(Collection entries)
•••••

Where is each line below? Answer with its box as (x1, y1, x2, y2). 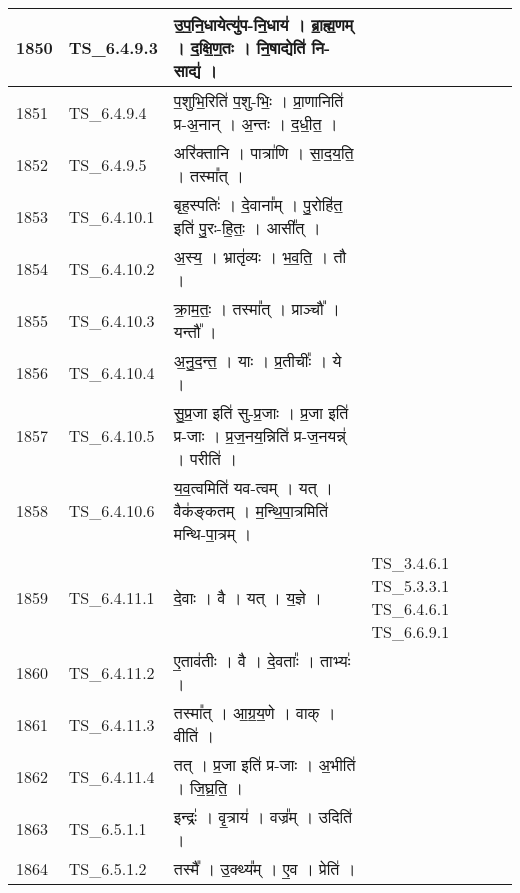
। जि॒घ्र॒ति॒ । (173, 776, 244, 799)
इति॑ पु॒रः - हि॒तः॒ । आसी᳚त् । (173, 216, 321, 239)
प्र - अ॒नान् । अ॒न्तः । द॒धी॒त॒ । (173, 112, 338, 135)
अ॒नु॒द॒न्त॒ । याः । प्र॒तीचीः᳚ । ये (173, 349, 342, 372)
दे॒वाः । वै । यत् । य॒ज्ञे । (173, 585, 322, 609)
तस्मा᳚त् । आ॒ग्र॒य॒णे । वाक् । (173, 701, 336, 724)
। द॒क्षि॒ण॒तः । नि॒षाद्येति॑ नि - (173, 36, 331, 59)
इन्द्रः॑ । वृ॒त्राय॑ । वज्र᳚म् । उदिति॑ (173, 805, 353, 828)
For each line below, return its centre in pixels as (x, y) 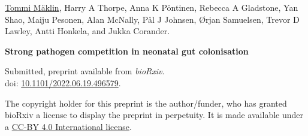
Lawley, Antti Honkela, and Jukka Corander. (87, 31)
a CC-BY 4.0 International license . (68, 126)
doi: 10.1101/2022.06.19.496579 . (63, 82)
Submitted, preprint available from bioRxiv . (85, 71)
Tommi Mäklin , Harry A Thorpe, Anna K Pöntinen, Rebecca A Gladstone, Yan (152, 7)
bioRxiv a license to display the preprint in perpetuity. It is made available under (154, 115)
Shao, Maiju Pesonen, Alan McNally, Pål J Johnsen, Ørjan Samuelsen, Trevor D (152, 19)
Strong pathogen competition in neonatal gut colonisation (127, 51)
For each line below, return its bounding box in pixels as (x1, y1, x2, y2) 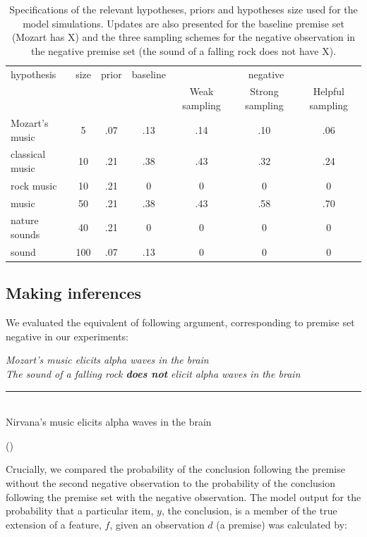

•••••

*REQUIRED WORK:* Pictures are to be left out when the entries above are repeated exactly.

*RESULT FOR THIS EXERCISE:*
Where is each line below? Answer with its box as (x1, y1, x2, y2). 
। जि॒घ्र॒ति॒ । (173, 776, 244, 799)
इति॑ पु॒रः - हि॒तः॒ । आसी᳚त् । (173, 216, 321, 239)
प्र - अ॒नान् । अ॒न्तः । द॒धी॒त॒ । (173, 112, 338, 135)
अ॒नु॒द॒न्त॒ । याः । प्र॒तीचीः᳚ । ये (173, 349, 342, 372)
दे॒वाः । वै । यत् । य॒ज्ञे । (173, 585, 322, 609)
तस्मा᳚त् । आ॒ग्र॒य॒णे । वाक् । (173, 701, 336, 724)
। द॒क्षि॒ण॒तः । नि॒षाद्येति॑ नि - (173, 36, 331, 59)
इन्द्रः॑ । वृ॒त्राय॑ । वज्र᳚म् । उदिति॑ (173, 805, 353, 828)
For each line below, return its centre in pixels as (x, y) 
Lawley, Antti Honkela, and Jukka Corander. (87, 31)
a CC-BY 4.0 International license . (68, 126)
doi: 10.1101/2022.06.19.496579 . (63, 82)
Submitted, preprint available from bioRxiv . (85, 71)
Tommi Mäklin , Harry A Thorpe, Anna K Pöntinen, Rebecca A Gladstone, Yan (152, 7)
bioRxiv a license to display the preprint in perpetuity. It is made available under (154, 115)
Shao, Maiju Pesonen, Alan McNally, Pål J Johnsen, Ørjan Samuelsen, Trevor D (152, 19)
Strong pathogen competition in neonatal gut colonisation (127, 51)
For each line below, return its bounding box in pixels as (x1, y1, x2, y2) 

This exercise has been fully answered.